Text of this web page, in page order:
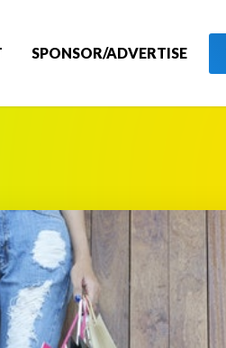
SPONSOR/ADVERTISE
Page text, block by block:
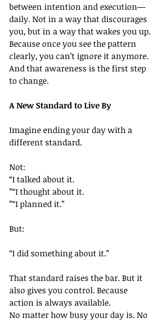
between intention and execution—
daily. Not in a way that discourages
you, but in a way that wakes you up.
Because once you see the pattern
clearly, you can’t ignore it anymore.
And that awareness is the first step
to change.
A New Standard to Live By
Imagine ending your day with a
different standard.
Not:
“I talked about it.
”“I thought about it.
”“I planned it.”
But:
“I did something about it.”
That standard raises the bar. But it
also gives you control. Because
action is always available.
No matter how busy your day is. No
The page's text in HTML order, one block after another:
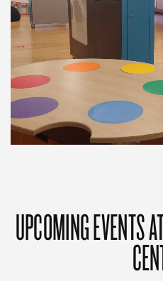
UPCOMING EVENTS
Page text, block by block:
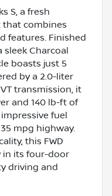
S, a fresh
that combines
features. Finished
sleek Charcoal
boasts just 5
by a 2.0-liter
transmission, it
and 140 lb-ft of
fuel
mpg highway.
this FWD
in its four-door
driving and
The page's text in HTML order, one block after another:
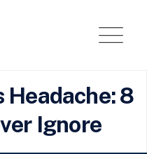
Headache: 8
Ignore
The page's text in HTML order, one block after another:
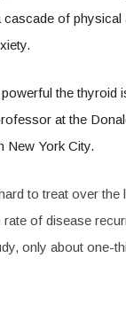
cascade of
the thyroid
at the
New York City.
to treat over
rate of disease
only about one-
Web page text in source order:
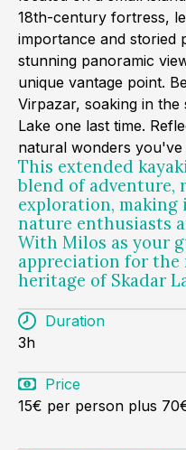
18th-century fortress,
importance and storied
stunning panoramic
unique vantage point.
Virpazar, soaking in
Lake one last time.
natural wonders you've
This extended
blend of adventure,
exploration,
nature enthusiasts
With Milos as your
appreciation for
heritage of Skadar
Duration
3h
Price
15€ per person plus
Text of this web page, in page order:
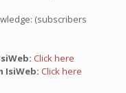
(subscribers
Click here
IsiWeb: Click here
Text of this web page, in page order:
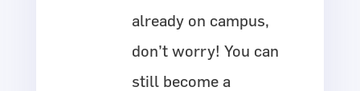
already on campus,
don’t worry! You can
still become a
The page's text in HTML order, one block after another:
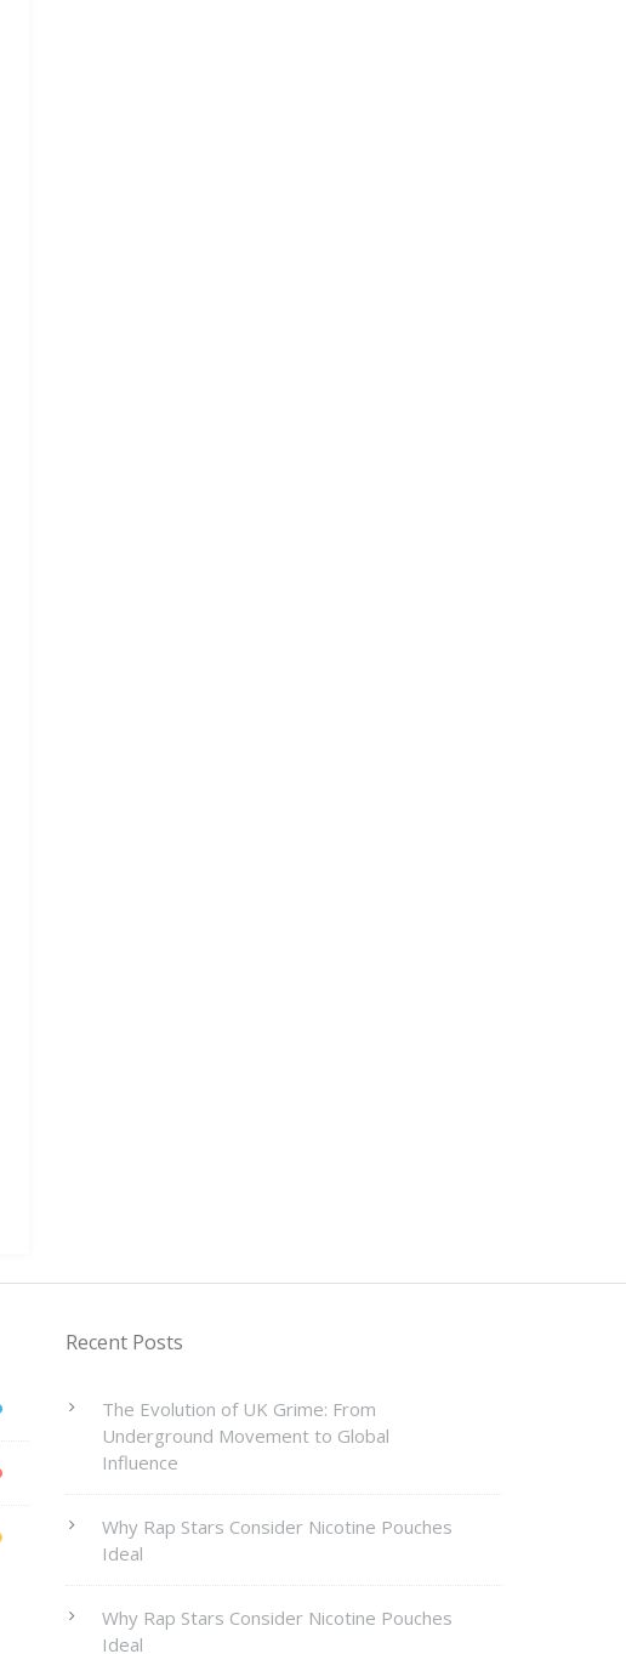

┄┄┄┄┄┄┄┄┄┄

» What needs to be done
Repeat the records in full, precisely, and keep the pictures out.

» Response to the task
Text of this web page, in page order:
SPONSOR/ADVERTISE
Page text, block by block:
between intention and execution—
daily. Not in a way that discourages
you, but in a way that wakes you up.
Because once you see the pattern
clearly, you can’t ignore it anymore.
And that awareness is the first step
to change.
A New Standard to Live By
Imagine ending your day with a
different standard.
Not:
“I talked about it.
”“I thought about it.
”“I planned it.”
But:
“I did something about it.”
That standard raises the bar. But it
also gives you control. Because
action is always available.
No matter how busy your day is. No
The page's text in HTML order, one block after another:
UPCOMING EVENTS
Page text, block by block:
S, a fresh
that combines
features. Finished
sleek Charcoal
boasts just 5
by a 2.0-liter
transmission, it
and 140 lb-ft of
fuel
mpg highway.
this FWD
in its four-door
driving and
The page's text in HTML order, one block after another:
Headache: 8
Ignore
The page's text in HTML order, one block after another:
cascade of
the thyroid
at the
New York City.
to treat over
rate of disease
only about one-
Web page text in source order:
18th-century fortress,
importance and storied
stunning panoramic
unique vantage point.
Virpazar, soaking in
Lake one last time.
natural wonders you've
This extended
blend of adventure,
exploration,
nature enthusiasts
With Milos as your
appreciation for
heritage of Skadar
Duration
3h
Price
15€ per person plus
Text of this web page, in page order:
(subscribers
Click here
IsiWeb: Click here
Text of this web page, in page order:
already on campus,
don’t worry! You can
still become a
The page's text in HTML order, one block after another:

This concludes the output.